#### DATA FOR ANALYSIS ####
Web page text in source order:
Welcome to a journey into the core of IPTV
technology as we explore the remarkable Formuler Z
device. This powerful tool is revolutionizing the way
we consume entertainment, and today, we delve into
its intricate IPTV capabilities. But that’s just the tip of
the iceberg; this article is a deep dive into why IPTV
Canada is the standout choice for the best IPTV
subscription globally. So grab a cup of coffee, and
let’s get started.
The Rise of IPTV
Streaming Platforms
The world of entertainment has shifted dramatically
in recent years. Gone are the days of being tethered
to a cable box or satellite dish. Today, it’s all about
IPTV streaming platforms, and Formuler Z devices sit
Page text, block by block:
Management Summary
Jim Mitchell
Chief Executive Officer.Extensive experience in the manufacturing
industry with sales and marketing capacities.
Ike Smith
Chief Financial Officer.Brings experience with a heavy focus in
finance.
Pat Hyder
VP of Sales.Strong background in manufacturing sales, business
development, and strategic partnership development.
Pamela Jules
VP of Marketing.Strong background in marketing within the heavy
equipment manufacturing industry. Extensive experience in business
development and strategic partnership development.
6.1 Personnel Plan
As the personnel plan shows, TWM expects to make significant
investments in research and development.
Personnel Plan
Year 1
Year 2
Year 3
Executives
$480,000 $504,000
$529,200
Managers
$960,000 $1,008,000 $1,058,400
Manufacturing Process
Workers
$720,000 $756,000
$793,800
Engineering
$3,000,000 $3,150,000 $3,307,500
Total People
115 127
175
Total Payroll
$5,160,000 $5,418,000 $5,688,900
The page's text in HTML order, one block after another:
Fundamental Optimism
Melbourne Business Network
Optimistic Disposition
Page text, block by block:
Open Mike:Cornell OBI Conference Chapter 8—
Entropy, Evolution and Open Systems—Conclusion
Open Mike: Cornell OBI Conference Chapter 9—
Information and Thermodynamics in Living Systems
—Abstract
####
#### DATA FOR ANALYSIS ####
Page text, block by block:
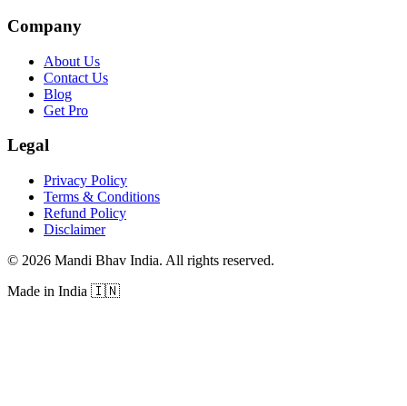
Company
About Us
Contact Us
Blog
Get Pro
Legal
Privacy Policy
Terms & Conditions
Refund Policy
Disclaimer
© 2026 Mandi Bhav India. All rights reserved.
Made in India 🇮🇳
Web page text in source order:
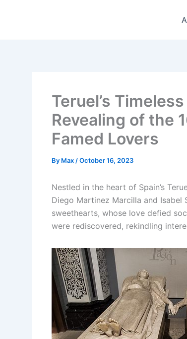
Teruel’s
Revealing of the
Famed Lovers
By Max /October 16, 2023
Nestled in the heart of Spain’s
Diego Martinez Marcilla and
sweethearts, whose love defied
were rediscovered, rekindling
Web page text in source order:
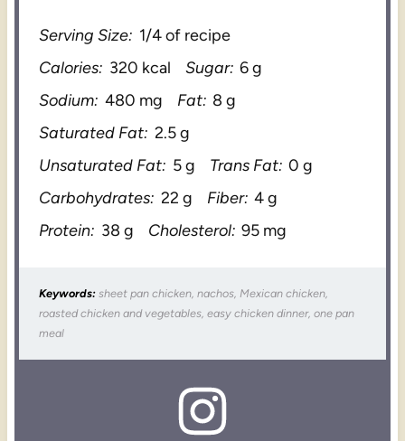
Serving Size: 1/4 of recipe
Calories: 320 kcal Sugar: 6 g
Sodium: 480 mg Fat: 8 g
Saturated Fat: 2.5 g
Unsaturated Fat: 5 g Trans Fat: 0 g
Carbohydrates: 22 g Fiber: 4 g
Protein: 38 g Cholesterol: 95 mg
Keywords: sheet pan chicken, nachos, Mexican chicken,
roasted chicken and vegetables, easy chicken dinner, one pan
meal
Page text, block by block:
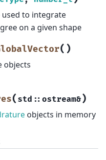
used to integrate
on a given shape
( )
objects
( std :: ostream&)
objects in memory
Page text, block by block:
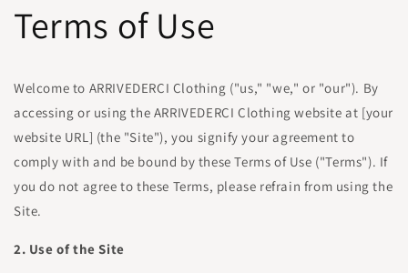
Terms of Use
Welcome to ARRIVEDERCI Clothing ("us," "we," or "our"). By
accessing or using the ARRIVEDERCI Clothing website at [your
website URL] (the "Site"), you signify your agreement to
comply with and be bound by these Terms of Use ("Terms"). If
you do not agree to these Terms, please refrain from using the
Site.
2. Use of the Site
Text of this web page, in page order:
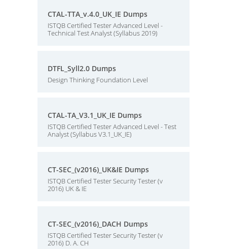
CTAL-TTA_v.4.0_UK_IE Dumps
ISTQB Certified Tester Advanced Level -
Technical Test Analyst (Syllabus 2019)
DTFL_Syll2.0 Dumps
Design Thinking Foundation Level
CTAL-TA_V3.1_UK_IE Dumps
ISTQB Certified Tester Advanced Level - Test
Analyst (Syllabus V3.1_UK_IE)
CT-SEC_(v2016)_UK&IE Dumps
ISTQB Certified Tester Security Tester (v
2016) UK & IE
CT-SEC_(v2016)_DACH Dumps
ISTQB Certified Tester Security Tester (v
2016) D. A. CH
####
When you reach the line that has "website URL] (the" in the data above, start repeating lines exactly, and stop after the line that has "CTAL-TA_V3.1_UK_IE Dumps"; pictures stay out.

website URL] (the "Site"), you signify your agreement to
comply with and be bound by these Terms of Use ("Terms"). If
you do not agree to these Terms, please refrain from using the
Site.
2. Use of the Site
Text of this web page, in page order:
CTAL-TTA_v.4.0_UK_IE Dumps
ISTQB Certified Tester Advanced Level -
Technical Test Analyst (Syllabus 2019)
DTFL_Syll2.0 Dumps
Design Thinking Foundation Level
CTAL-TA_V3.1_UK_IE Dumps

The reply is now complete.